- First appearance: From Doon With Death
- Last appearance: No Man's Nightingale
- Created by: Ruth Rendell
- Portrayed by: George Baker

In-universe information
- Gender: Male
- Title: Chief Inspector
- Occupation: Police officer
- Nationality: British

= Inspector Wexford =

Fictional character

Chief Inspector Reginald "Reg" Wexford was a recurring character in a series of detective novels by the late English crime writer Ruth Rendell.
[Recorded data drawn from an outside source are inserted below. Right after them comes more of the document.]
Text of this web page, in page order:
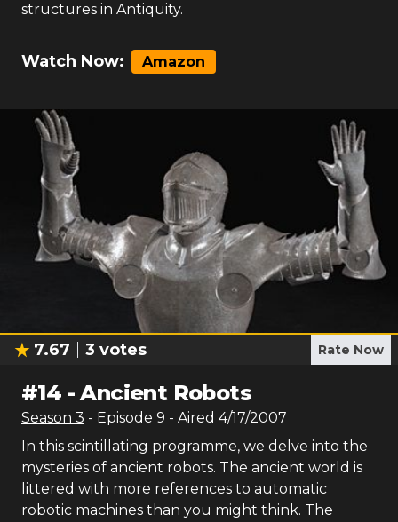
structures in Antiquity.
Watch Now: Amazon
7.67 3 votes Rate Now
#14 -Ancient Robots
Season 3 - Episode 9 - Aired 4/17/2007
In this scintillating programme, we delve into the
mysteries of ancient robots. The ancient world is
littered with more references to automatic
robotic machines than you might think. The
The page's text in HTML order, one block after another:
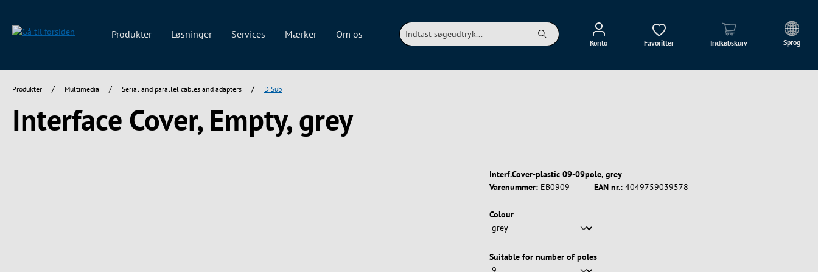
Produkter Løsninger Services Mærker Om os
Konto Favoritter Indkøbskurv Sprog
Produkter / Multimedia / Serial and parallel cables and adapters / D Sub
Interface Cover, Empty, grey
Interf.Cover-plastic 09-09pole, grey
Varenummer: EB0909 EAN nr.: 4049759039578
Vælg
Colour
Vælg
Suitable for number of poles

He made his first appearance in the author's 1964 debut From Doon With Death, and was the protagonist of 23 more novels (plus six short stories and one novella) making his final appearance in 2013's No Man's Nightingale. In the TVS television series The Ruth Rendell Mysteries (1987–2000), he was played by George Baker.

==Character==
During the 2010 ITV series "The People's Detective" Rendell stated about the creation of Wexford:Well, what I had done was write a detective story for fun, to see if I could, featuring chief Inspector Wexford, and it was called From Doon with Death. And Wexford was in it, simply there to investigate the crime. I didn’t know that he would become a series character and in fact, become a popular detective. I had to give him a name. I’d just been on holiday in Ireland and it was a choice between whether he was called Waterford or Wexford, and Wexford won, I don’t know why. The same thing applied to the name of the town, which is based on Midhurst in Sussex, where I lived for a while as a child. And I chose Kingsmarkham because my son, who was a little boy at the time, had a friend who was called Markham. And the Kings, it was either kings or bishops. Again. I chose kings.In a 2013 interview, Rendell stated:
Wexford is a Liberal Democrat though, and I am a Labour party member, in fact, a Labour peer, so I am further to the left than him.

In the same interview, Rendell reveals that Wexford was very much of herself: 'Unlike Conan Doyle with Holmes, I don't get sick of him because he's me. He's very much me,' she says of Wexford. 'He doesn't look like me, of course, but the way he thinks and his principles and his ideas and what he likes doing, that's me. So I think you don't get tired of yourself.'

Wexford is an intelligent, well-read, sensitive man. He is married to a placid, patient, intuitive wife, Dora, whose role expands as the novels timelines progress. The couple have two daughters, Sheila and Sylvia. He has a good relationship with Sheila (an actress, and also his favourite) but a more complicated one with Sylvia (a social worker, who feels slighted though he has never actually intended to slight her). The Wexfords have five grandchildren. He also has a strong and enduring friendship with Detective Inspector Michael "Mike" Burden.

==Setting==
The Wexford series of novels are set in "Kingsmarkham", a fictional town in Sussex. Kingsmarkham has been reported as "inspired by Midhurst in West Sussex".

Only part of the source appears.